The default scaling (zscore) adjusts the levels such that the whole color spectrum is used, which is a common practice for heatmaps. e.g., see "zscore" in seaborn.clustermap.

Without scaling, the initial value on the heatmap is influenced by the selection of cells for each branch. This can cause discrepancies if high-expressing cells near the start point are unevenly distributed between the two branches. To better understand this, I recommend examining the branch selection using palantir.plot.plot_branch_selection(ad) and comparing gene expression across the UMAP plot. This approach helps identify if certain cells are disproportionately influencing the trend.

For a more granular analysis, inspecting the raw vs. smoothed gene expression trends can be enlightening. Here’s how you can visualize this for specified branches:

palantir.plot.plot_trend(ad, "GCAGGCTAGAGGTCAC-1-FDEHP", "Tgfbr1", color="celltype")
plt.show()
palantir.plot.plot_trend(ad, "GTAACCACAGTTGTTG-1-FDEHP", "Tgfbr1", color="celltype")
plt.show()

If your data doesn’t include celltype annotations yet, simply omit or modify the color="celltype" argument accordingly.

I hope this clarifies your query. Please don’t hesitate to reach out if you have more questions or need further assistance. I'm here to help!

hi, Before performing the palantir.plot.plot_trend() drawing ,the gene trends I calculated are as follows .
image
image
According to the figure above, the expression level of the start point is different, and the value should be without scaling.
Does the column '0.000000' in the figure represent the expression of the starting point cell? Or does it represent the expression level of the nearby cell set near the starting point cell ?

Hi @yitengfei120011,

Indeed, the observed gene trend discrepancies are influenced by the expression levels of all cells within similar pseudotime ranges in their respective branches. Generally, branches at pseudotime 0 select a comparable set of cells. The marked difference between the two branches in your case suggests a potential issue with cell selection, possibly due to an outlier cell present in one branch but not the other. I recommend revisiting the cell selection process. Utilizing palantir.plot.plot_branch_selection(ad) and overlaying gene expression on the UMAP plot could provide valuable insights.

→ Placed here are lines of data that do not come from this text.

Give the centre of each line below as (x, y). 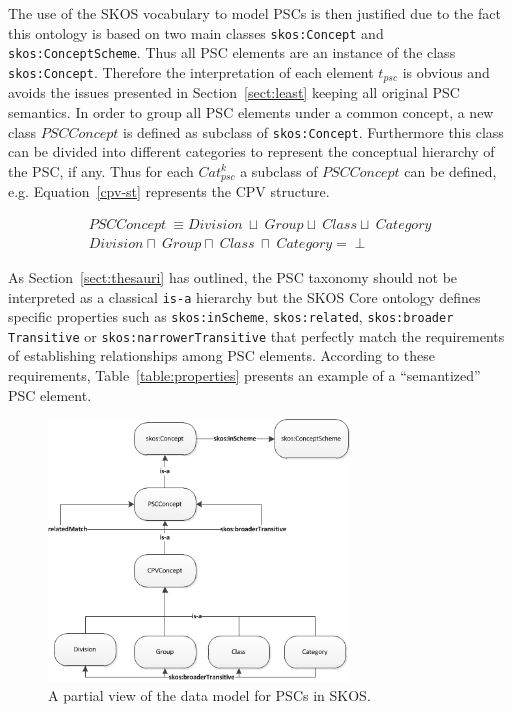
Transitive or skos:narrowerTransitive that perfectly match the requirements (256, 335)
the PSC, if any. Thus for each (101, 170)
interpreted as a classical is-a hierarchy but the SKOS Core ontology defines (244, 296)
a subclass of (279, 170)
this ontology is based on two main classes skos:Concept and (196, 32)
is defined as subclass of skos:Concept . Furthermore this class (313, 131)
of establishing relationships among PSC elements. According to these (221, 355)
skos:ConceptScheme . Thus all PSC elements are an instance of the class (232, 52)

To further investigate the source of these differences, examining the specific gene expression trends together with the cell-wise gene-expression levels could be helpful. This can be achieved with the following commands, which plot both and may pinpoint the contributions to the observed gene trend:

palantir.plot.plot_trend(ad, "GCAGGCTAGAGGTCAC-1-FDEHP", "Tgfbr1", color="celltype")
plt.show()
palantir.plot.plot_trend(ad, "GTAACCACAGTTGTTG-1-FDEHP", "Tgfbr1", color="celltype")
plt.show()

These plots could identify the cells driving the trend computation. If your dataset lacks celltype annotations, adjust or omit the color="celltype" parameter as necessary.

I'm keen to assist further, so please don't hesitate to share these plots or ask additional questions.